ParaNMT-50M: Pushing the Limits of Paraphrastic Sentence Embeddings with Millions of Machine Translations
This provides a large-scale resource for paraphrase generation and semantic knowledge to improve natural language understanding tasks, though it is incremental as it builds on prior work using machine translation for paraphrasing.
The authors tackled the problem of creating high-quality paraphrastic sentence embeddings by introducing ParaNMT-50M, a dataset of over 50 million English-English paraphrase pairs generated via neural machine translation, and demonstrated its utility by training embeddings that outperform all supervised systems on every SemEval semantic textual similarity competition.
We describe PARANMT-50M, a dataset of more than 50 million English-English sentential paraphrase pairs.

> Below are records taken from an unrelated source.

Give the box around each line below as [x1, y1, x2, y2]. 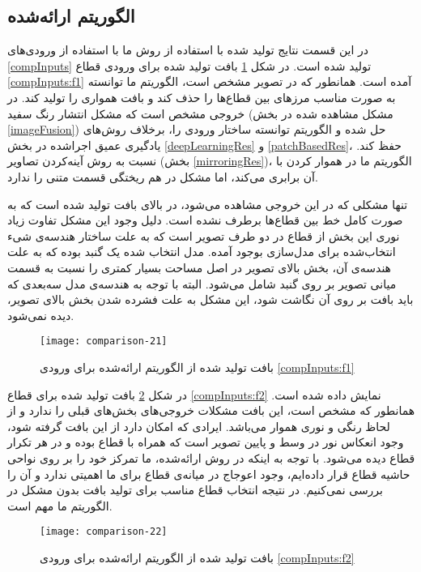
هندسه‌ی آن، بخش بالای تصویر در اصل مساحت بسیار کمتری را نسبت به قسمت [7, 258, 391, 275]
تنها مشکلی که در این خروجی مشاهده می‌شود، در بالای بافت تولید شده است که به [7, 195, 408, 212]
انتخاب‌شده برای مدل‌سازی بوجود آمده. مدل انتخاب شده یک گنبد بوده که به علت [7, 243, 396, 260]
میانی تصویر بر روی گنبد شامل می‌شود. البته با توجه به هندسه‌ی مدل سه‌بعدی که [7, 275, 397, 292]
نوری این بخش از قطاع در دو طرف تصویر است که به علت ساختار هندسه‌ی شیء [7, 227, 400, 244]
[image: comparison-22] [40, 526, 168, 538]
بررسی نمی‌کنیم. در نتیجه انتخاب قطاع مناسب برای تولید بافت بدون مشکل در [7, 481, 383, 498]
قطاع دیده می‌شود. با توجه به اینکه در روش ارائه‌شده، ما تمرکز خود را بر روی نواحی [7, 449, 415, 466]
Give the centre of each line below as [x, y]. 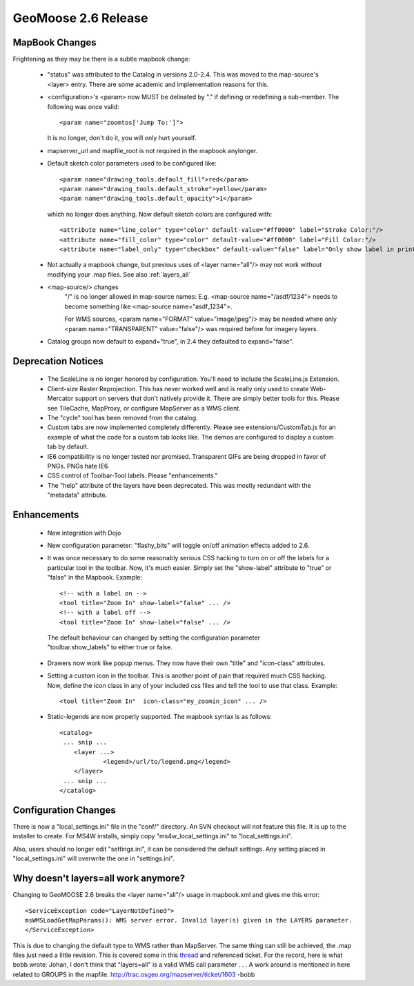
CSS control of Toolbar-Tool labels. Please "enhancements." [132, 475]
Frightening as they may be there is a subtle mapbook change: [101, 59]
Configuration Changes [65, 810]
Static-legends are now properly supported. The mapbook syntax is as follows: [160, 717]
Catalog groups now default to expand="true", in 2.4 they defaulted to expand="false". [170, 342]
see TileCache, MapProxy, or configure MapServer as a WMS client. [144, 408]
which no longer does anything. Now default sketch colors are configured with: [160, 214]
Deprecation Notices [58, 361]
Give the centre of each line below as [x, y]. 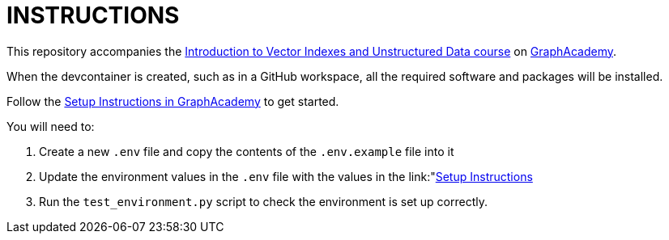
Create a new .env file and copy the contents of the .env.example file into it [247, 151]
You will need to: [51, 126]
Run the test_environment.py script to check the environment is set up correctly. [264, 201]
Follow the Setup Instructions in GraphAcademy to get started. [173, 101]
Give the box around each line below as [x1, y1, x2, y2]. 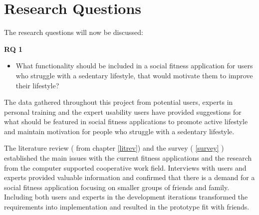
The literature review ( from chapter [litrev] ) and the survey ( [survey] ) [4, 143, 224, 153]
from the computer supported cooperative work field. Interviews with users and [4, 162, 247, 173]
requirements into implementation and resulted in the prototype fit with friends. [4, 202, 250, 212]
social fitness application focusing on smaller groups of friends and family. [4, 182, 230, 192]
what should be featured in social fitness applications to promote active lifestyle [4, 116, 248, 127]
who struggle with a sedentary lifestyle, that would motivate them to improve [15, 70, 253, 80]
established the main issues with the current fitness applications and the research [4, 153, 252, 163]
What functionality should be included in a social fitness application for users [15, 60, 253, 71]
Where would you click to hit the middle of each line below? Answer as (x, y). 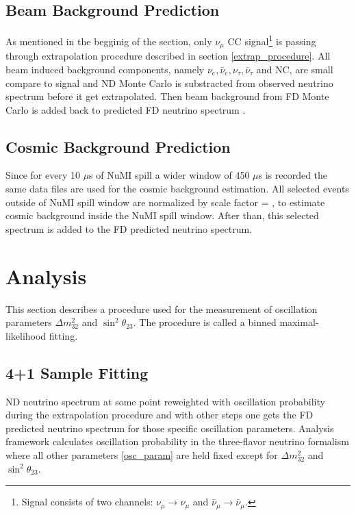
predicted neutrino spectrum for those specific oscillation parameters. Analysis (170, 428)
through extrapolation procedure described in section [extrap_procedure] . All (168, 56)
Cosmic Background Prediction (118, 146)
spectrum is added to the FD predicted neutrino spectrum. (129, 228)
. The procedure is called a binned (205, 322)
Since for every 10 (43, 175)
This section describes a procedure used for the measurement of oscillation (162, 309)
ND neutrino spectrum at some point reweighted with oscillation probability (165, 401)
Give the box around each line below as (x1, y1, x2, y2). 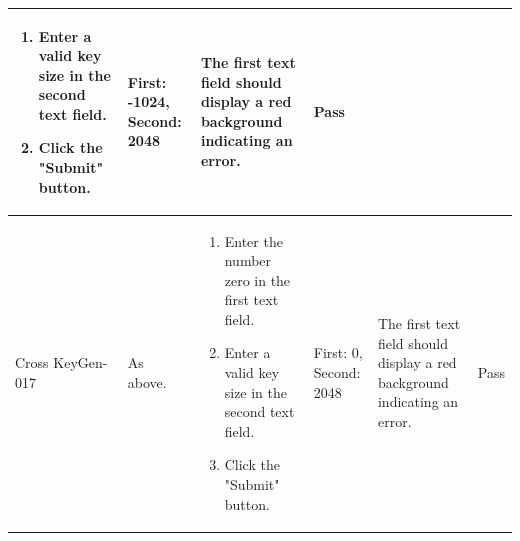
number (224, 250, 272, 271)
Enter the (224, 230, 283, 251)
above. (127, 371, 167, 392)
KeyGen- (53, 352, 108, 373)
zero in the (224, 269, 291, 290)
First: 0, (313, 342, 363, 363)
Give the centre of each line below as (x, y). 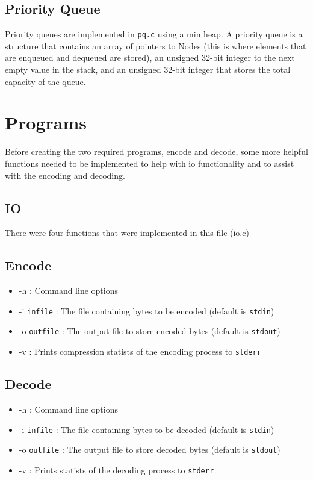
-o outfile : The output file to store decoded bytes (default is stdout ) (150, 450)
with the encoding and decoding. (65, 175)
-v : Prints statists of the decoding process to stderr (116, 469)
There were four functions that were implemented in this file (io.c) (127, 233)
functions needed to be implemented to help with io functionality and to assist (150, 163)
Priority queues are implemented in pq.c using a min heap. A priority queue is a (154, 34)
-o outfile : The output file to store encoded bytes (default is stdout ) (150, 331)
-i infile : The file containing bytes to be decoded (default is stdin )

We generated the pairs automatically by using neural machine translation to translate the non-English side of a large parallel corpus, following Wieting et al. (2017). Our hope is that ParaNMT-50M can be a valuable resource for paraphrase generation and can provide a rich source of semantic knowledge to improve downstream natural language understanding tasks. To show its utility, we use ParaNMT-50M to train paraphrastic sentence embeddings that outperform all supervised systems on every SemEval semantic textual similarity competition, in addition to showing how it can be used for paraphrase generation.